This process of getting a 'hit' in the presence of their AP only lasts for the first 18-36 months of a relationship, during the pair bonding process.

So for most marriages, the WS has already been weened off of the response that their BS used to cause in them. 

So when the bonding process happens with the AP, the WS is getting that high again.




Amazingpiggy said:


> Won't they feel lost when the marriage is officially over?


I would think that would depend on the WS and the situation. If they run straight to the AP then probably not. But once those chemicals wear off the BS is then on 'equal footing' (chemically speaking) for a comparison as a long term partner (ie - a comparison that does not include obsession and infatuation for the AP). And by then, the WS has seen all of the flaws and faults to make that informed comparison.
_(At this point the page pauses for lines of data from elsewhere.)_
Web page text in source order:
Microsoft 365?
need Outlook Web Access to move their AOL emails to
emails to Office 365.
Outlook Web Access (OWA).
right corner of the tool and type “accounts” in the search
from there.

For more info on the love process, see the Wikipedia


----------



## Amazingpiggy (Dec 23, 2012)

So that means, when the time past, The feeling once they have become numb like any relationship. They will start to feel whether the action they make doesn't worth it at all. 
Will they justify themselves again by saying the AP is not the soulmate again? Or they will just justify themselves that "I give up so much for the AP, I better make this work" ?


----------



## Kasler (Jul 20, 2012)

Amazingpiggy said:


> So that means, when the time past, The feeling once they have become numb like any relationship. They will start to feel whether the action they make doesn't worth it at all.
> Will they justify themselves again by saying the AP is not the soulmate again? Or they will just justify themselves that "I give up so much for the AP, I better make this work" ?


It can go either way. 

Many of the selfish ones will go with the first. 
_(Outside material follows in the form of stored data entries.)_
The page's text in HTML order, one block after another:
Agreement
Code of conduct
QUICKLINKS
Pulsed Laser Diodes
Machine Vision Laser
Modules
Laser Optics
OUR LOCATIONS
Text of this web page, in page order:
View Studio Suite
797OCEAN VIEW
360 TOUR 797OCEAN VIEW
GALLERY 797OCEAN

The ones who actually realize what they did and feel guilty about it will sleep in the bed they made. 

Many waywards chase the chemical made infatuation feeling of love. 

Thing is it can't last. In normal relationships people get to a position of comfortability, but with these waywards you'll see them bouncing from relationship to relationship once the heady love feeling dissipates


----------



## theroad (Feb 20, 2012)

Amazingpiggy said:


> So the ww won't mourn for the lost of marriage but mourn for the affair.
> 
> Isn't the marriage duration longer than the affair?
> Won't they feel lost when the marriage is officially over?
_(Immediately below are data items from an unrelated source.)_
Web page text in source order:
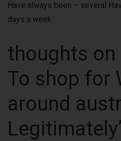
Have always been – several
days a week.
thoughts on
To shop for
around
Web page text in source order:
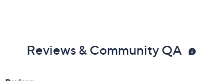
Reviews & Community QA
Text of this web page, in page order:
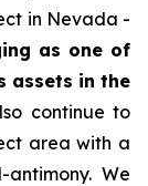
in Nevada -
as one of
assets in the
continue to
area with a
We

The WW/WH rewrote their marriage history to justify their affair.

The affair relationship caused addictive brains chemical actions as with any other addiction.

An addict until they detox they morun the loss of their high.


----------



## theroad (Feb 20, 2012)

Many a WS years later when they realize their AP did not make the perfect new spouse will not admit they were wrong to have an affair.

For to show regret would mean that they have to feel the public embarassment of the decisions that they made.


----------



## LookingForTheSun (Dec 28, 2011)

RWB said:


> Here's the point... both of them were serial cheaters in "bad" marriages. She confided in him that she had cheated. He in-turn the same. When I first read this, I missed the point. She had been living with the guilt and shame of her cheating for years but felt she was trapped and could never admit it. Now she has someone that not only doesn't care about her past transgressions but understands them and congratulates her courage to "step out" and seek her happiness.
> 
> Honor among thieves... if you will.
> 
> ...


Wow - this makes sense. My hubs is a serial cheater (more than once) - he "bonded" w/ last OW who was also a serial cheater...they "clicked", shared their cheating ways, and she told him he was not a bad person, that he deserved to be happy and that is all it was. He really believed that everything would be OK - that our 2 young children would be just fine and their new life that they would start together would be perfect and everyone would accept it.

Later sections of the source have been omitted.